Exciting clinical studies of antibody therapies that target so-called immune checkpoint molecules like CTLA4 and PD1 have re-fired longstanding hopes in cancer immunotherapy. Recently, PD1 blockade has shown unexpected efficacy in the setting of non–small cell lung cancer (NSCLC), and its study in combination therapy is now proceeding rapidly with due caution. Currently, not all tumors respond to immune checkpoint blockade, so not all patients can benefit from treatment. Thus, determining the criteria for patient selection is a top priority. Preclinical studies may be able to offer insights into this crucial clinical issue. In the Letter to the Editor and its Reply (1, 2), the authors confront an extremely timely and important question: what conditions in the tumor are required for immune checkpoint blockades to be most efficacious? In particular, they discuss the likelihood that efficacious PD-1 blockade may require the preexistence of T cells infiltrating the tumor, a condition that is not universal but can be determined readily by biopsy staining.

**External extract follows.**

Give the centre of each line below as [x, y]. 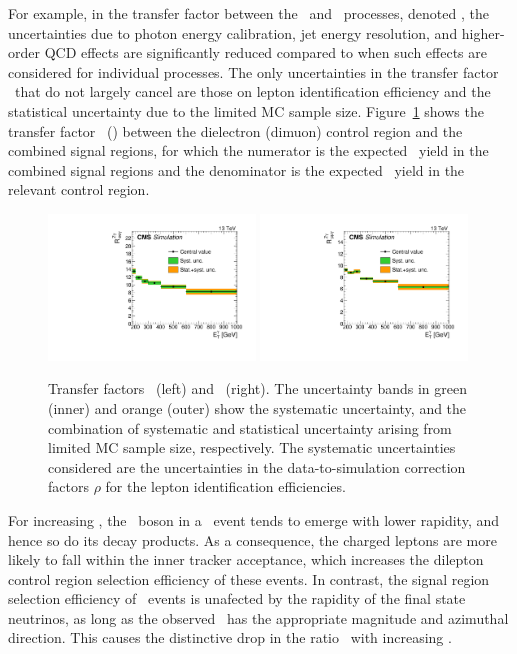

Understanding the spatial nature of PD1 signaling may help address this question. PD1 as expressed on immune cells must encounter its ligands PDL1 or PDL2 to prevent immune cell activation. Notably, PDL1 is expressed on tumor cells, where its expression is controlled by oncogenic activity, IFN-γ release by nearby T cells, or both. If PDL1 expression is induced by oncogenes, tumors at very early times may arise in a “cloaked” form that licenses an important route of immune escape, as tumor antigens may be essentially inert to infiltrating lymphocytes. In such settings, immunogenicity might be “unveiled” by blocking PDL1–PD1 interactions that occur in the tumor microenvironment and strengthened considerably by concomitant vaccination (if tumor antigens are known) or by delivering other modalities (if tumors antigens are not known), such as T-cell agonist antibodies, targeted drugs, or traditional cytotoxic drugs that when combined may engender a powerful immunochemotherapy. Alternately, if PDL1 expression in tumor cells is driven by IFN-γ that is released by nearby T cells, the tumor microenvironment may persist in an immunosuppressed state where PD1 blockade fails to provoke T-cell attack, based on the ability of IFN-γ to activate indoleamine 2,3-dioxygenase (IDO) in both tumor cells and antigen-presenting cells. Thus, even when T cells are present in the tumor, PD1 or PDL1 antibodies may be impotent without coordinate delivery of IDO inhibitors or other modalities to activate local T cells, including (perhaps even better) infusions of newly generated T lymphocytes at the time of PDL1 blockade. With the rapid pace of clinical and preclinical studies in this area, ongoing work to define the best strategies to use PD1 blockade will no doubt continue to be exciting.
See the original Letter to the Editor, p. 632
Disclosure of Potential Conflicts of Interest
G.C. Prendergast has commercial research grant from and ownership interest (including patents) in New Link Genetics Corporation, and is a consultant/advisory board member of the same. No potential conflicts of interest were disclosed by the other author.